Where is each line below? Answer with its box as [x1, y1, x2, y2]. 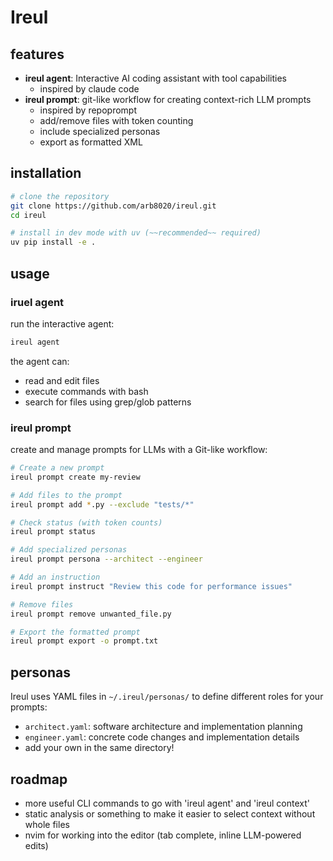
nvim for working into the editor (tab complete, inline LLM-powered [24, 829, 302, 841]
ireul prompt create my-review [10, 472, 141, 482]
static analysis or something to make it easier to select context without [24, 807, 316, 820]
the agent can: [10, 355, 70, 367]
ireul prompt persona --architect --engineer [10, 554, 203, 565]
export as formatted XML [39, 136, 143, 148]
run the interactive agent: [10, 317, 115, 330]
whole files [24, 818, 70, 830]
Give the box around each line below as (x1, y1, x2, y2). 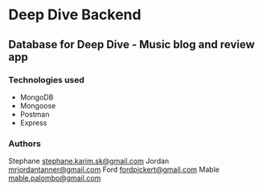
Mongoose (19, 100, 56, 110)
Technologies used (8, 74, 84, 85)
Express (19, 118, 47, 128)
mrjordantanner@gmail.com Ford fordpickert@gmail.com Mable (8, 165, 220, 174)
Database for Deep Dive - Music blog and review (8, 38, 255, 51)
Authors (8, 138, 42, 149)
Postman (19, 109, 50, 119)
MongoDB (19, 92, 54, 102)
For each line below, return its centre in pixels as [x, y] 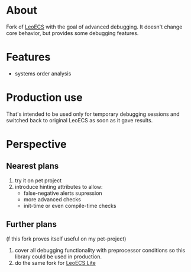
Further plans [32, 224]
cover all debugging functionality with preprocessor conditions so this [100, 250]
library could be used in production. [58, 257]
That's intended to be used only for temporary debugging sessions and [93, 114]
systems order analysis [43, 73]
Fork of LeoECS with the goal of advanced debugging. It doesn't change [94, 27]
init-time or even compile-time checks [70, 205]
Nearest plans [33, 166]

---

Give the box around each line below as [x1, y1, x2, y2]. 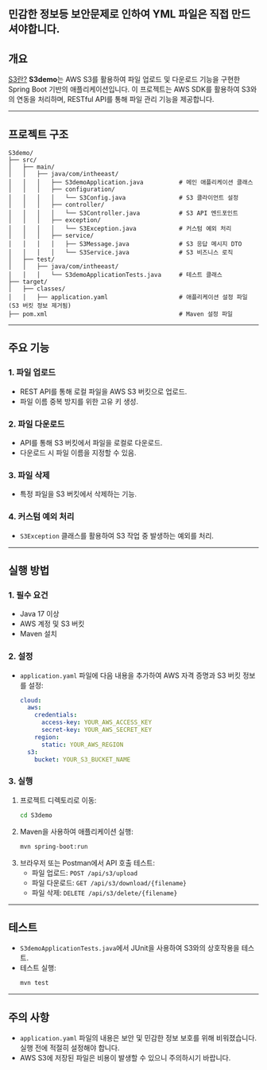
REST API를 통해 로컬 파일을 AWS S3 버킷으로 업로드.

---

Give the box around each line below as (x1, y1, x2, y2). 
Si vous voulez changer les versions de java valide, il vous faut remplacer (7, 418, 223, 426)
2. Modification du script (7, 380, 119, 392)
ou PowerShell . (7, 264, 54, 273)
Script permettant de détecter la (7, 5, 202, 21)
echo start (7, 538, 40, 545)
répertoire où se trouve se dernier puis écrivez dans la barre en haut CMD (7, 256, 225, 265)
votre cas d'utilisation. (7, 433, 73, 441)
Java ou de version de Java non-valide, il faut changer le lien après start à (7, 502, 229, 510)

(About this task) Only lines with the word "prompt" count here; copy every one from the records.

(Answer below)
ireul prompt create my-review [10, 472, 141, 482]
ireul prompt persona --architect --engineer [10, 554, 203, 565]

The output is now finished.